Recording

Speaker

Paul Masset

Bio

Paul Masset is an Assistant Professor in the Department of Psychology at McGill University working at the intersection of neuroscience, AI and cognitive science. The focus of his research group is to understand how the structure of neural circuits endows the brain with efficient distributed computations underlying cognition and how we can leverage these principles to design more efficient learning algorithms. Prior to joining McGill, he was a Postdoctoral Fellow at Harvard University. He obtained his PhD at Cold Spring Harbor Laboratory, his Masters in Cognitive Science at the Γ‰cole des hautes Γ©tudes en sciences sociales (EHESS) and his M.Eng/B.A. in Information and Computer Engineering at the University of Cambridge.

Abstract

To thrive in complex environments, animals and artificial agents must learn to act adaptively to maximize fitness and rewards. Such adaptive behavior can be learned through reinforcement learning, a class of algorithms that has been successful at training artificial agents and at characterizing the firing of dopamine neurons in the midbrain In classical reinforcement learning, agents discount future rewards exponentially according to a single time scale, controlled by the discount factor.
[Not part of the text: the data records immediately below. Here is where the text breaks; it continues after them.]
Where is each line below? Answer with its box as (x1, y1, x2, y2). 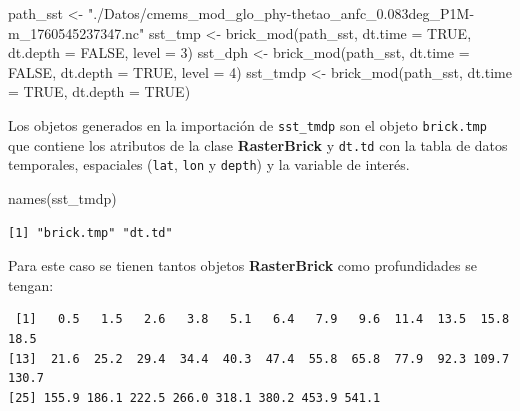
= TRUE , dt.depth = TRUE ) (8, 81, 191, 102)
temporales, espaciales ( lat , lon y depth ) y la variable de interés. (8, 154, 410, 175)
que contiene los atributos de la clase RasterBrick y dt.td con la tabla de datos (8, 134, 508, 155)
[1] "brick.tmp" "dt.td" (8, 225, 173, 240)
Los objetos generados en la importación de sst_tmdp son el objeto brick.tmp (8, 114, 487, 135)
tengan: (8, 274, 54, 295)
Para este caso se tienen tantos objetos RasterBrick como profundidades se (8, 255, 477, 276)
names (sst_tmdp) (8, 187, 117, 208)

Here, we explore the presence of multiple timescales in biological reinforcement learning. We first show that reinforcement agents learning at a multitude of timescales possess distinct computational benefits. Next, we report that dopamine neurons in mice performing two behavioral tasks encode reward prediction error with a diversity of discount time constants. Our model explains the heterogeneity of temporal discounting in both cue-evoked transient responses and slower timescale fluctuations known as dopamine ramps. Crucially, the measured discount factor of individual neurons is correlated across the two tasks suggesting that it is a cell-specific property. Together, our results provide a new paradigm to understand functional heterogeneity in dopamine neurons, a mechanistic basis for the empirical observation that humans and animals use non-exponential discounts in many situations, and open new avenues for the design of more efficient reinforcement learning algorithms.